The Vikings used a non-standardized alphabet they incised on rune stones. The inscriptions on the stones were runic alphabets (6.17) and based on older Germanic languages before the Latin alphabet. The angular letters (6.18) do not have any horizontal or vertical strokes. The Vikings discovered that if they carved angular letters into wood or stone, the material would not split. Little remains of the runic language written on paper, but thousands of stones can be found with the incised letters wherever the Vikings lived. Some of the stones described battles, people who participated in the battles or contained bragging rights. The majority of information known about the Vikings comes from writings by other cultures they encountered during their travels.
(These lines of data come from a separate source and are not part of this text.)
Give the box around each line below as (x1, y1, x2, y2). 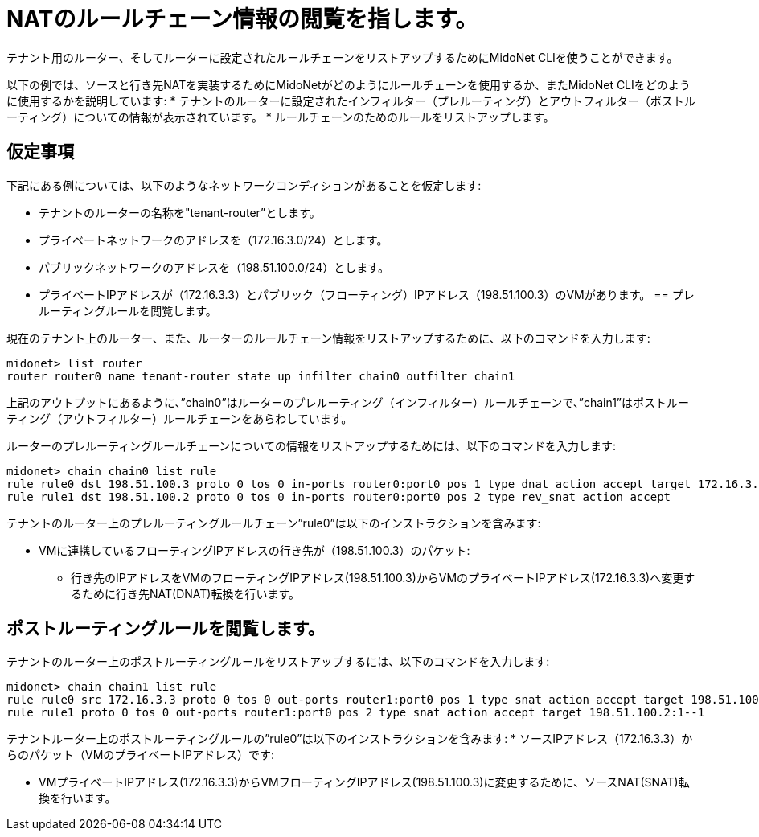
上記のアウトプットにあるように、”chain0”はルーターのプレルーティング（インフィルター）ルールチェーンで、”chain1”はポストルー (6, 395, 690, 409)
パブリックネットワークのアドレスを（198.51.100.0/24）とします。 (39, 260, 389, 274)
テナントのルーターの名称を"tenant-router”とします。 (39, 205, 321, 220)
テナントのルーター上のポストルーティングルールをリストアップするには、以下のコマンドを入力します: (6, 654, 550, 669)
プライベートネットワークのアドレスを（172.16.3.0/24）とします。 (39, 232, 388, 247)
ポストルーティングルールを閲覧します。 (6, 618, 325, 639)
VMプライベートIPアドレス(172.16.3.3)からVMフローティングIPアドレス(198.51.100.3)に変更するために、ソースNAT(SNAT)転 (39, 775, 690, 790)
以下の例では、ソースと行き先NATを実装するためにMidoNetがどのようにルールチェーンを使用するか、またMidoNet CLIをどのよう (6, 77, 691, 92)

A rune stone was inscribed in red paint.
The movement and territorial expansion of the Vikings was undoubtedly enabled by their skill in constructing highly crafted ships. The ships were built in many sizes for different uses and included the best-known longship. Longships (6.19) were designed for speed and agility, exploring, and warfare. Propulsion was achieved through a combination of oars and sails to take advantage of the wind and manpower. The longship had a narrow hull and shallow draft (6.20), allowing the Vikings to sail into shallow waters. For trade, they used bigger, wider merchant ships with a deeper draught and fewer oars, creating a larger space to store merchandise.
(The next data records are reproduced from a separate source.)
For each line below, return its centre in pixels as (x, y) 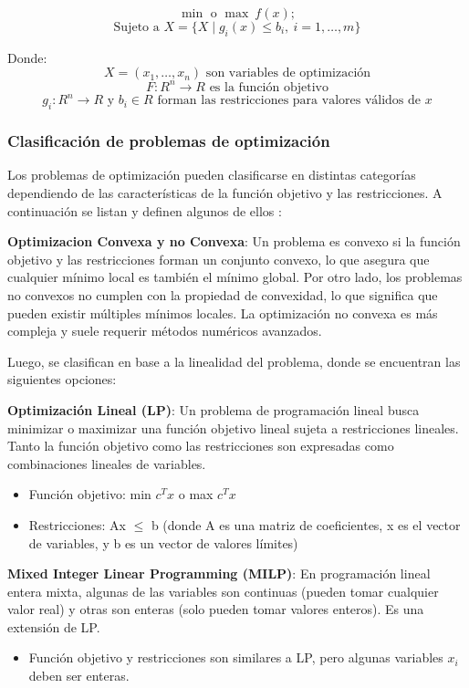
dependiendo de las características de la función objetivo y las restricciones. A (225, 193)
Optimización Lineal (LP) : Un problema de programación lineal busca (214, 409)
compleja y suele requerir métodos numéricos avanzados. (165, 331)
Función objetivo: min (90, 494)
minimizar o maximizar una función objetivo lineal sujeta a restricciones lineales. (233, 427)
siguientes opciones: (62, 379)
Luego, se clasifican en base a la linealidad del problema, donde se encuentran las (234, 361)
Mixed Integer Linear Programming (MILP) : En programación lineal (219, 573)
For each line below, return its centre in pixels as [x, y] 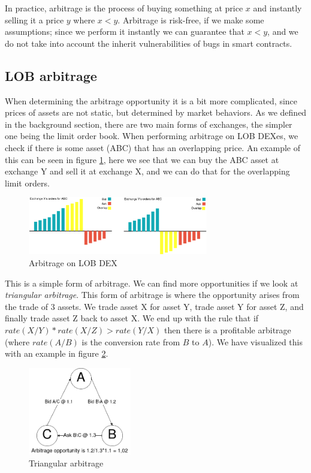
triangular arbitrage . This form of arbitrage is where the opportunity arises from [152, 295]
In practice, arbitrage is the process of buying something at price [124, 8]
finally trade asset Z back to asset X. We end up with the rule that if [132, 318]
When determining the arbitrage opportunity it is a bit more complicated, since [151, 100]
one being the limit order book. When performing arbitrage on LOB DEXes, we [152, 136]
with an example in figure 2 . [57, 353]
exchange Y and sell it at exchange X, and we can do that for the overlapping [147, 171]
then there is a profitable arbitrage [227, 329]
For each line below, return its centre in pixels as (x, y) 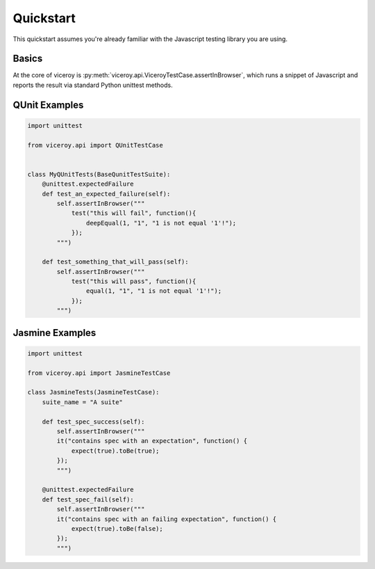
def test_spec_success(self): (93, 422)
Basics (28, 59)
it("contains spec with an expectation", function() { (152, 441)
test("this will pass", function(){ (134, 281)
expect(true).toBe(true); (115, 451)
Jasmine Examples (55, 333)
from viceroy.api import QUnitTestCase (95, 145)
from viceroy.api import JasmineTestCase (99, 373)

Ships were so crucial to the Vikings; they used the ships as tombs for men of high status. The ships constructed from wood was a readily available resource in the north. Building with overlapping planks (6.21) riveted together gave strength to the keel. The planks are from large, old-growth oak trees capable of producing long pieces of wood. The planks cut from the tree wood were split, sometimes as thin as two inches.
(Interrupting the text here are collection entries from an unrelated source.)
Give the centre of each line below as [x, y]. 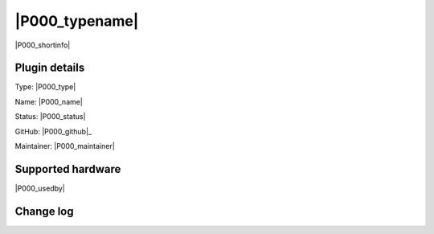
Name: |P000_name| [49, 101]
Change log [44, 211]
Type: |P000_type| [45, 87]
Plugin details [50, 68]
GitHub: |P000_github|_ [53, 131]
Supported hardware [68, 169]
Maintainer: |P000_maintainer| [65, 146]
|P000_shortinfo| [43, 45]

On the oak keel (6.22), they riveted the planks with wrought-iron rivets, adding a tier of planks overlapping the one below, then caulking seams. Elaborately carved heads (6.23) of mythical animals, especially dragons, adorned the ends of the bow and stern, large continuous carvings of symbols decorated the keel.
Small sculptural Viking art made from leftover shipbuilding debris into small sculptural art resulting in a well-developed woodworking artisan craft. Wood was the primary choice of material, easy to carve and abundant; however, art also was created or carved with metal, stone, bone, and ivory.
The Vikings society divides into three classes of people; slaves, peasants, and aristocracy. The position in life dictated their clothes and jewelry, making it easy to identify the status of the person as the quality of wearable goods became one of the significant indicators of wealth. Women of status wore heavy necklaces and brooches with fancy openwork while men displayed rings on their arms and necks and added brooches with very long pins (6.24) to their clothing. Weapons highly decorated with gilding and jewels on the hilts and a corpse would be well dressed in proper jewelry before being buried.